Although gluten-free diet may seem difficult at first, it becomes easier to adapt to the diet over time. The support of the person’s environment is also important during the gluten-free diet. The family needs to follow the rules of food preparation, and friends need to know about the gluten-free diet and its reasons. At this point, responsibility falls on the person who practices the gluten-free diet. For example, when you go to your friend, you can prepare and carry your own food and tell your friend about cross-contamination and the symptoms it may cause in you. In this way, consciousness can develop and the persistent environmental pressure on food can be reduced. Since the food intake will be greatly restricted while eating gluten-free, the nutrition program should be prepared in a way that is sufficient in terms of macro and micronutrients. Thanks to the products that have become widespread in our country in recent years, gluten-free nutrition becomes easier. Many products offer gluten-free alternatives. Diversity is the key to balance and nutrition must be varied. You should definitely create alternatives instead of products that you cannot consume. Otherwise, after a while, psychological problems may develop with the psychology of restraint. For example, if you like pizza, how about trying amaranth-based pizza?

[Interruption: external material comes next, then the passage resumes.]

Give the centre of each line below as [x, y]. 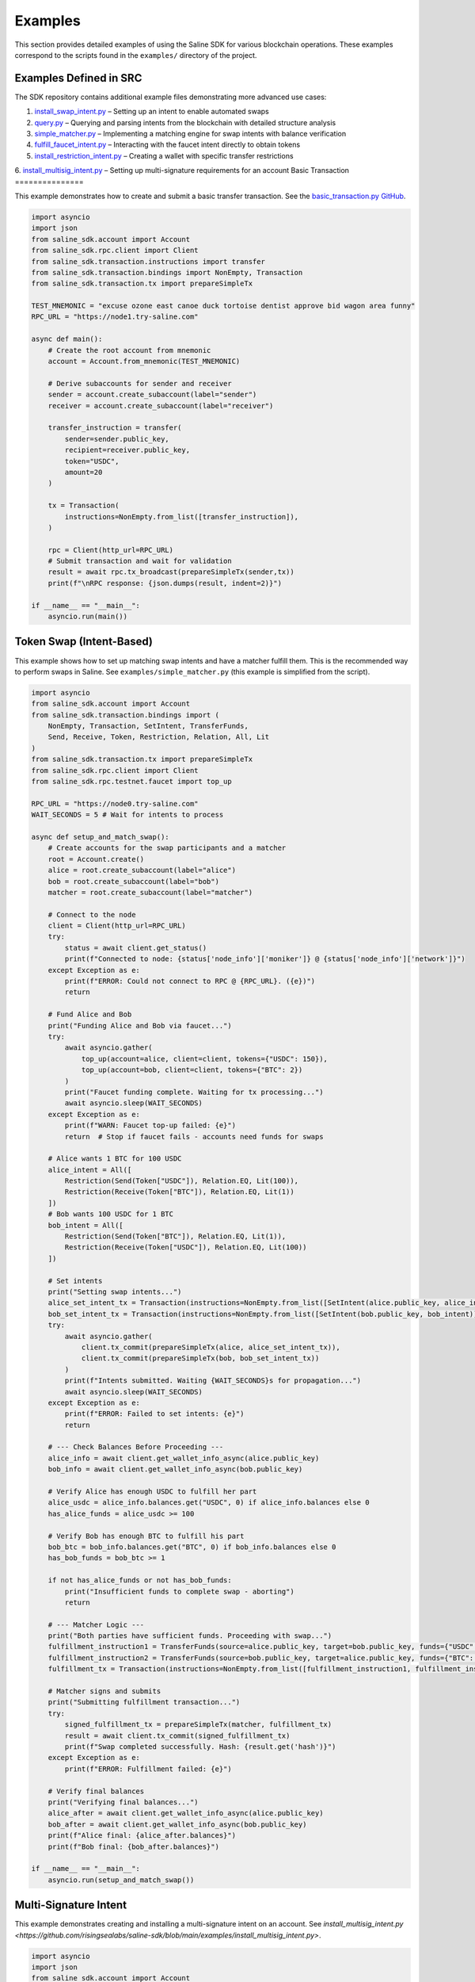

What can I eat on a gluten-free diet?
Wheat and wheat derivatives such as couscous, pasta, semolina and vermicelli are included in the prohibited food group in gluten-free diet. Kamut, which is also called barley, malt, rye, spelt, triticale and khorasan wheat, should not be included in the diet. Spices, white vinegar, sauces, flavorings, modified food starch and oats are in the group that needs attention against any risk. Thickeners and flavorings in many products on the market may contain gluten. For this reason, the label should be carefully considered when choosing a product. Oats naturally do not contain gluten, but may contain cross-contamination. For this reason, gluten-free oats should be consumed when preferred. In fresh fruits and vegetables, in the pulses group such as lentils, chickpeas, and dry beans; in dairy products such as milk, yogurt, kefir; in protein sources such as meat, chicken, fish, eggs; in nuts such as almonds, walnuts, hazelnuts; Fats and oils do not contain gluten. For this reason, the consumption of products in this group is free. Celiac patients may have difficulty digesting lactose, especially in the newly diagnosed period, as they have intestinal sensitivity. For this reason, dairy products can be eliminated from the diet for a while. Rice, potatoes, corn, millet, sorghum, buckwheat, quinoa, amaranth, teff seeds are also in the free group and are good carbohydrate sources to get the energy that should come from carbohydrates. Consuming enough carbohydrates is very important for the functions in our body. Nutritional habits such as gluten-free bread consumption, adding buckwheat and amaranth to salads should be acquired. At the same time, you can diversify your diet by including various recipes such as cookies made with quinoa barren, gluten-free flour types (such as gluten-free buckwheat flour, almond flour, hazelnut flour). Sugar, which is a source of simple carbohydrates, is also in the free group. Sugar consumption should be kept at a low level for a healthy diet. The World Health Organization recommends that sugar consumption be below 10% of daily energy and even lower than 5%.
First Degree Relatives Attention!
Celiac disease is genetically based, so it is more common among individuals with a family history of celiac disease. If any individual has a first-degree relative with celiac disease, that individual has an increased risk of developing celiac disease. This condition is seen in 5-10% of family members of individuals diagnosed with celiac disease. Individuals with a family history of celiac disease are recommended to undergo necessary screenings against the risk of developing celiac disease. Especially in childhood, the right growth and development curve can be caught with early diagnosis. Therefore, screening first-degree relatives for celiac disease is important for early diagnosis.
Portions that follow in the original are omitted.